Shark-NLP / OpenICL

OpenICL is an open-source framework to facilitate research, development, and prototyping of in-context learning.
Apache License 2.0
538 stars 29 forks source link

little mistake when calculate the perplexity #26

Open AgentDS opened 2 weeks ago

AgentDS commented 2 weeks ago

In __get_ppl() of PPLInferencer, at line 186

lens = (inputs["input_ids"] != self.tokenizer.pad_token_id).sum(-1).cpu().numpy()

where it tries to calculate the token number of each text sample in input_texts, by count the number of token IDs that do not equal to tokenizer.pad_token_id.

However, when we calculate the loss, the number of tokens calculated actually starts from the second token rather the beginning of each inputs as shown in line 173

shift_labels = inputs["input_ids"][..., 1:].contiguous()

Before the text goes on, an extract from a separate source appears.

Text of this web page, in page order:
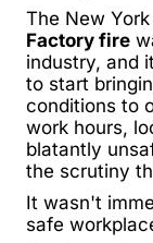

Thus, I think the correct way to calculate the token number for line 186 should be

lens = (inputs["input_ids"][..., 1:] != self.tokenizer.pad_token_id).sum(-1).cpu().numpy()

The new version will have very small difference from the original version, that is, new_lens = orig_lens - 1.

For reference:

AgentDS commented 2 weeks ago

A modified version can be

    def __get_ppl(self, input_texts: List[str], mask_length=None):
        if self.call_api:
            return api_get_ppl(self.api_name, input_texts)
        self.tokenizer.padding_side = "right"
        inputs = self.tokenizer(input_texts, padding=True, return_tensors='pt', truncation=True)
        inputs = {k: v.to(self.model.device) for k, v in inputs.items()}
        outputs = self.model(**inputs)

        shift_logits = outputs.logits[..., :-1, :].contiguous()
        shift_labels = inputs["input_ids"][..., 1:].contiguous()
        shift_attention_mask_batch = inputs["attention_mask"][..., 1:].contiguous()

        loss_fct = torch.nn.CrossEntropyLoss(reduction='none', ignore_index=self.tokenizer.pad_token_id)
        loss = loss_fct(shift_logits.view(-1, shift_logits.size(-1)), shift_labels.view(-1)).view(
            shift_labels.size())

        if mask_length is not None:
            mask = torch.zeros_like(shift_labels)  # [batch,seqlen]
            for i in range(len(mask)):
                for j in range(mask_length[i] - 1, len(mask[i])):
                    mask[i][j] = 1
            loss = loss * mask

        lens = shift_attention_mask_batch.sum(1).cpu().numpy()
        if mask_length is not None:
            lens -= np.array(mask_length)
        ce_loss = loss.sum(-1).cpu().detach().numpy() / lens
        return ce_loss